As discussed in section 5.6, a security log can be most valuable during this phase of removing vulnerabilities. There are two considerations here; the first is to keep logs of the procedures that have been used to make the system secure again. This should include command procedures (e.g., shell scripts) that can be run on a periodic basis to recheck the security. Second, keep logs of important system events. These can be referenced when trying to determine the extent of the damage of a given incident.
After an incident, it is prudent to write a report describing the incident, method of discovery, correction procedure, monitoring procedure, and a summary of lesson learned. This will aid in the clear understanding of the problem. Remember, it is difficult to learn from an incident if you don't understand the source.
Security is a dynamic, not static process. Sites are dependent on the nature of security available at each site, and the array of devices and methods that will help promote security.

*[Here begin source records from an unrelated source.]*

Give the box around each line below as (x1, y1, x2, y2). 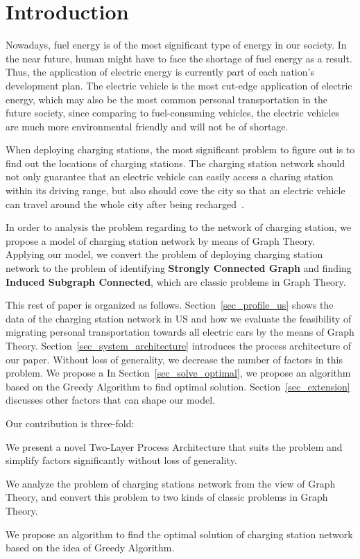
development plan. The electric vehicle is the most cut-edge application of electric (6, 78, 352, 92)
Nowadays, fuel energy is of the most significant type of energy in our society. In (6, 37, 347, 52)
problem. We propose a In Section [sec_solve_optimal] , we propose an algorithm (6, 365, 351, 380)
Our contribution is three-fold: (6, 415, 135, 430)
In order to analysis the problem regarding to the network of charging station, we (6, 220, 352, 234)
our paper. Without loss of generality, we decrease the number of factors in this (6, 352, 343, 366)
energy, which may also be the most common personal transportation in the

Keeping up with the security area of the computer industry and their methods will assure a security manager of taking advantage of the latest technology.
Keep an on site collection of books, lists, information sources, etc., as guides and references for securing the system. Keep this collection up to date. Remember, as systems change, so do security methods and problems.
Form a subgroup of system administration personnel that will be the core security staff. This will allow discussions of security problems and multiple views of the site's security issues. This subgroup can also act to develop the site security policy and make suggested changes as necessary to ensure site security.
If an incident is based on poor policy, and unless the policy is changed, then one is doomed to repeat the past. Once a site has recovered from and incident, site policy and procedures should be reviewed to encompass changes to prevent similar incidents. Even without an incident, it would be prudent to review policies and procedures on a regular basis. Reviews are imperative due to today's changing computing environments.
A problem reporting procedure should be implemented to describe, in detail, the incident and the solutions to the incident. Each incident should be reviewed by the site security subgroup to allow understanding of the incident with possible suggestions to the site policy and procedures.